Below are the records; return every line from the one that contains "of programming-language popularity" to the last, exactly, skipping the pictures.
··· DATA EXTRACT ···
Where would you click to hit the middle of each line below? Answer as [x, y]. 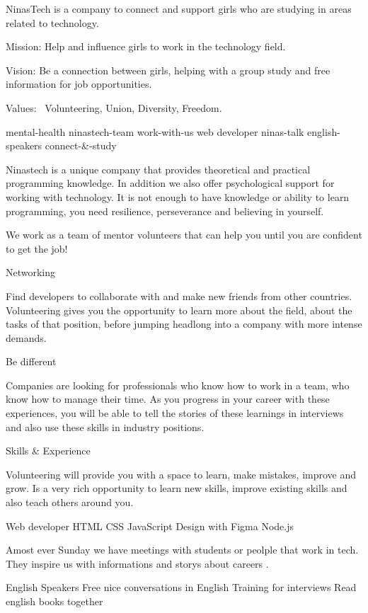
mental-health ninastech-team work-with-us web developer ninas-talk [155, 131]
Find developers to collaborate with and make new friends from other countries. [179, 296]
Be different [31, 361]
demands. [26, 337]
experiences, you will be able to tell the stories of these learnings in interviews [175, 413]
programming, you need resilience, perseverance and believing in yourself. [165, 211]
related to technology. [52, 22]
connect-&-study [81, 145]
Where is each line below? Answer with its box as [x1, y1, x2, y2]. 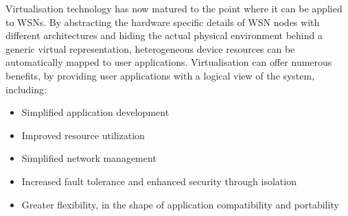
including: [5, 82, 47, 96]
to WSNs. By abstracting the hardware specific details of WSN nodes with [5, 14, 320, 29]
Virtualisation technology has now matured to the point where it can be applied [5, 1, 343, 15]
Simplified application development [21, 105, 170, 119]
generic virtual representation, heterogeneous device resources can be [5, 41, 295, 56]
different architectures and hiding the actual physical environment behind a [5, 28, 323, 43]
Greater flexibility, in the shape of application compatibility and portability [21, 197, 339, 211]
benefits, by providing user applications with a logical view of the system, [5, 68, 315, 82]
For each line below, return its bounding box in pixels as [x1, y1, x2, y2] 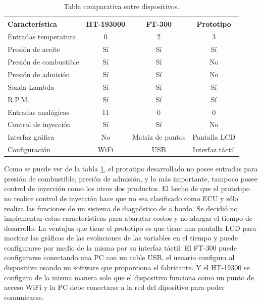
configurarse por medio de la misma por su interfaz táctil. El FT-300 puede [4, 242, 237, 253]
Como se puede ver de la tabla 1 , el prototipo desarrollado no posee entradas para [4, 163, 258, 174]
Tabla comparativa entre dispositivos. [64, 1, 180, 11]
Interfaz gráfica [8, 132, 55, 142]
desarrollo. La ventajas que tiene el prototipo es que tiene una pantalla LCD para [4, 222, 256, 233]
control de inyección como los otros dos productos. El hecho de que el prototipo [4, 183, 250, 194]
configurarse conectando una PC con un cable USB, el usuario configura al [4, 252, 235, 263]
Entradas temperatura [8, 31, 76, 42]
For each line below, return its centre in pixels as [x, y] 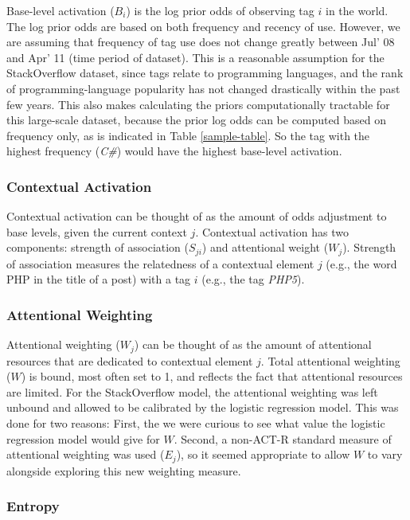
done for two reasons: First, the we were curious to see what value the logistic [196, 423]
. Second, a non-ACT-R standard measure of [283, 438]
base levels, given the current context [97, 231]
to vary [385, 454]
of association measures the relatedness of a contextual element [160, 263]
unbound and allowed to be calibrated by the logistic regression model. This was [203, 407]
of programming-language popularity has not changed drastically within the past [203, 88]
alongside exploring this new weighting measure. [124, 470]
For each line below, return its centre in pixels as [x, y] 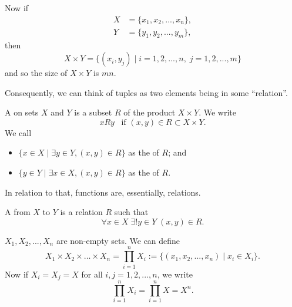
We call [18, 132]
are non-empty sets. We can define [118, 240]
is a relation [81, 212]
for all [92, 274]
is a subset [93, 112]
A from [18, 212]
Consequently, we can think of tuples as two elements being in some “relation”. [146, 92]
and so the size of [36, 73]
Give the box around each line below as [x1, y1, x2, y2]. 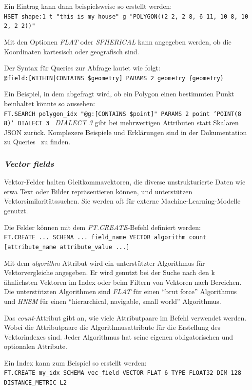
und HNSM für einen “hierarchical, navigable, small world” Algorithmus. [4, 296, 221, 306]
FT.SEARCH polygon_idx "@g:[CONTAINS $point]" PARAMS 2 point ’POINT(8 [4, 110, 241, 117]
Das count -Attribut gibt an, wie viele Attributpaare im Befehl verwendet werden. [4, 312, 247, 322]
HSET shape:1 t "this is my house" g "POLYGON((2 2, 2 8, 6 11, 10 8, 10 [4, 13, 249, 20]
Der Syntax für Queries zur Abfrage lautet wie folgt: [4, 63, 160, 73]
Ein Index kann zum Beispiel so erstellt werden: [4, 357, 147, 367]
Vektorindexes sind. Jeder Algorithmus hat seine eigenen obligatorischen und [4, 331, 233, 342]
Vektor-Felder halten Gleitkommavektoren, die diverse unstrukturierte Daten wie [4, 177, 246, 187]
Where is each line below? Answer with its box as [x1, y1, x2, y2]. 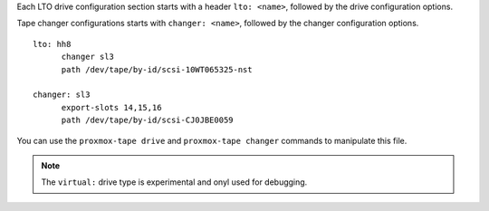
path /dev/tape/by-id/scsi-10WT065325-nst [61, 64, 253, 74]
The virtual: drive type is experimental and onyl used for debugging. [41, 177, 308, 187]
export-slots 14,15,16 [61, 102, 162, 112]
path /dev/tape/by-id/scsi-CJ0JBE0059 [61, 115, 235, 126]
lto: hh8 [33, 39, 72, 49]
···
◆ **SOLUTION**:
of programming-language popularity has not changed drastically within the past [203, 88]
alongside exploring this new weighting measure. [124, 470]
For each line below, return its centre in pixels as [x, y] 
We call [18, 132]
are non-empty sets. We can define [118, 240]
is a relation [81, 212]
for all [92, 274]
is a subset [93, 112]
A from [18, 212]
Consequently, we can think of tuples as two elements being in some “relation”. [146, 92]
and so the size of [36, 73]
Give the box around each line below as [x1, y1, x2, y2]. 
und HNSM für einen “hierarchical, navigable, small world” Algorithmus. [4, 296, 221, 306]
FT.SEARCH polygon_idx "@g:[CONTAINS $point]" PARAMS 2 point ’POINT(8 [4, 110, 241, 117]
Das count -Attribut gibt an, wie viele Attributpaare im Befehl verwendet werden. [4, 312, 247, 322]
HSET shape:1 t "this is my house" g "POLYGON((2 2, 2 8, 6 11, 10 8, 10 [4, 13, 249, 20]
Der Syntax für Queries zur Abfrage lautet wie folgt: [4, 63, 160, 73]
Ein Index kann zum Beispiel so erstellt werden: [4, 357, 147, 367]
Vektorindexes sind. Jeder Algorithmus hat seine eigenen obligatorischen und [4, 331, 233, 342]
Vektor-Felder halten Gleitkommavektoren, die diverse unstrukturierte Daten wie [4, 177, 246, 187]
Where is each line below? Answer with its box as [x1, y1, x2, y2]. 
path /dev/tape/by-id/scsi-10WT065325-nst [61, 64, 253, 74]
The virtual: drive type is experimental and onyl used for debugging. [41, 177, 308, 187]
export-slots 14,15,16 [61, 102, 162, 112]
path /dev/tape/by-id/scsi-CJ0JBE0059 [61, 115, 235, 126]
lto: hh8 [33, 39, 72, 49]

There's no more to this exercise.